[[ THE INPUT, beginning ]]

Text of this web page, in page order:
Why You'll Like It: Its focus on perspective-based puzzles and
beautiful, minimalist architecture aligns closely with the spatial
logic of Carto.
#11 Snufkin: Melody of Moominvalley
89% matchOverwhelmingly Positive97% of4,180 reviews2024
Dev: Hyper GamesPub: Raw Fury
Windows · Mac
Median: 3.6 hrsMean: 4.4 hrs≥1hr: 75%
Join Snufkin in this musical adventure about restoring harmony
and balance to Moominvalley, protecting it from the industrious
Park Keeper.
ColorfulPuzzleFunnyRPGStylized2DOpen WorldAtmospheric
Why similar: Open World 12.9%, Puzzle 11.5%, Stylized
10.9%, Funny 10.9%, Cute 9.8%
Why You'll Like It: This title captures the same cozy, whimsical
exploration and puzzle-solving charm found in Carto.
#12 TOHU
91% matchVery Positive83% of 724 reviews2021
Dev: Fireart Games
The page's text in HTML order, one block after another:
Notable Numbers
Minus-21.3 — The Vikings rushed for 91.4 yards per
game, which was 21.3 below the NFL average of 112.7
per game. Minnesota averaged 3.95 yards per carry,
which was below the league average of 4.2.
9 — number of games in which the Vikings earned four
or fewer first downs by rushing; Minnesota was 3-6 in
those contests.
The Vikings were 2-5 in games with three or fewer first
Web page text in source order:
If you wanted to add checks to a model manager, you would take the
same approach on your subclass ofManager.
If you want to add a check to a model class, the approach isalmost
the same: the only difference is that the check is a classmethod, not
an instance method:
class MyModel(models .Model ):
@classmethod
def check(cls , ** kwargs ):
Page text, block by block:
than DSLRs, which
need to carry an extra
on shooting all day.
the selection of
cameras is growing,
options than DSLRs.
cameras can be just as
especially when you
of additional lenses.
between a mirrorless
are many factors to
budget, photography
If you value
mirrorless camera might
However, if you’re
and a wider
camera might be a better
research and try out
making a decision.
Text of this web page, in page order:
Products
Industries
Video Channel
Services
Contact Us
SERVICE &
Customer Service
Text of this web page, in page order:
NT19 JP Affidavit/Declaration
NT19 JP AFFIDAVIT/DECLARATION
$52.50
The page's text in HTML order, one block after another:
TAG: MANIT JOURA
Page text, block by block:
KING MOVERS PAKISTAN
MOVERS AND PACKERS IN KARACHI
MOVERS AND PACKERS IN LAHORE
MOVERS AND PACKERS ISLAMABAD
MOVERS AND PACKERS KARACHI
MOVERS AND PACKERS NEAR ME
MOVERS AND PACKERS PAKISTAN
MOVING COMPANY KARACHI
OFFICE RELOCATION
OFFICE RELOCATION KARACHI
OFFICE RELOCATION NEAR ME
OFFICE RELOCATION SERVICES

[[ THE INPUT, end ]]

--- EXERCISE REQUIREMENTS ---
Please transcribe the lines from the one containing "Video Channel" through the last line of the records. Include both ends and nothing else.

--- EXERCISE SOLUTION ---
Video Channel
Services
Contact Us
SERVICE &
Customer Service
Text of this web page, in page order:
NT19 JP Affidavit/Declaration
NT19 JP AFFIDAVIT/DECLARATION
$52.50
The page's text in HTML order, one block after another:
TAG: MANIT JOURA
Page text, block by block:
KING MOVERS PAKISTAN
MOVERS AND PACKERS IN KARACHI
MOVERS AND PACKERS IN LAHORE
MOVERS AND PACKERS ISLAMABAD
MOVERS AND PACKERS KARACHI
MOVERS AND PACKERS NEAR ME
MOVERS AND PACKERS PAKISTAN
MOVING COMPANY KARACHI
OFFICE RELOCATION
OFFICE RELOCATION KARACHI
OFFICE RELOCATION NEAR ME
OFFICE RELOCATION SERVICES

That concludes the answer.